China limita videojogos ao fim de semana, contra “influência de culturas alheias”
VIDEOJOGOS O regime chinês passa a limitar ainda mais o tempo que cada menor pode passar à frente da consola de vídeo. Tudo para evitar homens corrompidos por culturas alheias.
No espaço de dias, as autoridades chinesas apresentaram legislação e novas regras relativas ao digital, à televisão e aos jogos de vídeo, numa nova frente da guerra cultural e da reafirmação de princípios do regime comunista em reação a abusos de empresas em mercados desregulados, mas também para voltar a ganhar controlo exclusivo dos dados dos cidadãos.

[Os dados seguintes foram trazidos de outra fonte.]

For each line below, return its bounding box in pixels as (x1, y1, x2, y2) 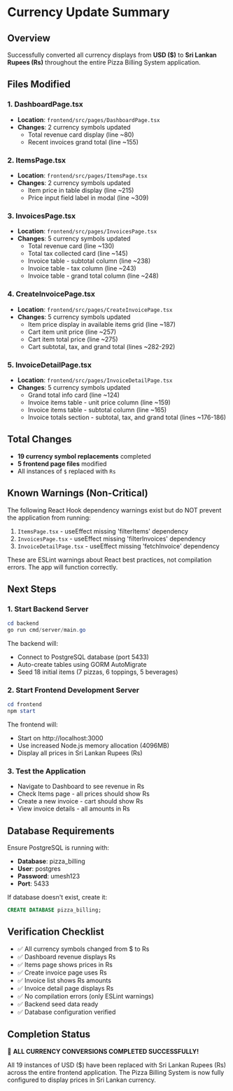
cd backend (7, 620, 39, 628)
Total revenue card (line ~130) (27, 242, 115, 250)
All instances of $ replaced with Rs (17, 467, 116, 475)
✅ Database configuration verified (17, 1008, 116, 1016)
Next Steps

À primeira vista, muitos pais preocupados com a adição dos filhos ao mundo dos videojogos poderão ser tentados a concordar com a limitação drástica imposta pelo Partido Comunista Chinês aos menores: a partir de agora, os petizes só podem jogar entre as 20h00 e as 21h00 às sextas-feiras, fins de semana e feriados. Nas férias podem jogar diariamente, mas restritos ao mesmo horário.
Esta manifestação da cultura jovem, que atravessa continentes, foi sempre vista com desconfiança por Pequim. Entre os anos 2000 e 2014 as consolas de vídeo foram um produto proibido, embora o sucesso da medida seja discutível.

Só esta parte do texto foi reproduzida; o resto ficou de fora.